* Your instructions *
Give back exactly the lines of the entries below from the line with "maze is an improvement" to the line with "There is evidence", inclusive, and only those.

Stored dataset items
====
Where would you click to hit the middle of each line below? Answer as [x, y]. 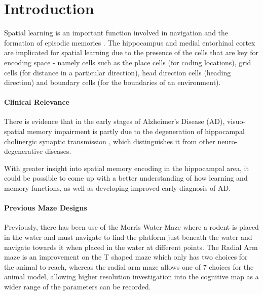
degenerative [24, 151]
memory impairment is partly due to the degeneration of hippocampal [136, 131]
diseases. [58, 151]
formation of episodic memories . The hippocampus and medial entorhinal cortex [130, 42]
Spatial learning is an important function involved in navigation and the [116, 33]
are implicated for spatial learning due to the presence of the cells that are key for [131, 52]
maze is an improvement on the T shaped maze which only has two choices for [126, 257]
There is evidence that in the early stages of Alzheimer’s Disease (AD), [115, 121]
====
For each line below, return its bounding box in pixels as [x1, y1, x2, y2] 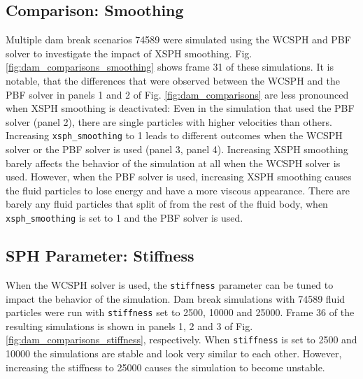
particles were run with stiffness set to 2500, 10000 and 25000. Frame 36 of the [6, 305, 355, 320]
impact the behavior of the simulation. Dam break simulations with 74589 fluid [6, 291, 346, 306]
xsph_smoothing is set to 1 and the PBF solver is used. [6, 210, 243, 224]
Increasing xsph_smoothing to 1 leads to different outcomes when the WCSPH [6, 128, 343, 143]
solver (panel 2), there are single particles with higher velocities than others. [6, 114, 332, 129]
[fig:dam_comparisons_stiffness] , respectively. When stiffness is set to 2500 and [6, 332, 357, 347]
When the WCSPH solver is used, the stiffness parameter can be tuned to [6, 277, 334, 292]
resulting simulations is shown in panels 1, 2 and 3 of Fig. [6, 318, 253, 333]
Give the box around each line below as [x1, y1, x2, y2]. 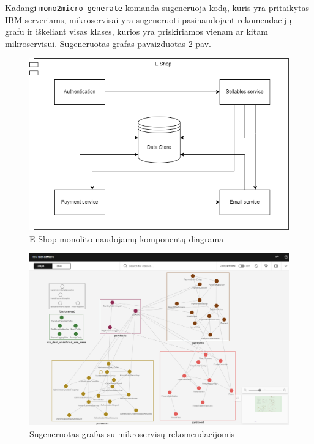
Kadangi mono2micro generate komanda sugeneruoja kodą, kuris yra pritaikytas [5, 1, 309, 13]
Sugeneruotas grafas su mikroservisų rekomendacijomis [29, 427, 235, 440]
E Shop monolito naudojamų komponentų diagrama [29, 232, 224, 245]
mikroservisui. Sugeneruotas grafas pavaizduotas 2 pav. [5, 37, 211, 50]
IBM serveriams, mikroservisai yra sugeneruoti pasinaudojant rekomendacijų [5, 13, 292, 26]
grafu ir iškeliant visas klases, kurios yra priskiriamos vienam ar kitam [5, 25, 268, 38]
====
* Task response *
maze is an improvement on the T shaped maze which only has two choices for [126, 257]
There is evidence that in the early stages of Alzheimer’s Disease (AD), [115, 121]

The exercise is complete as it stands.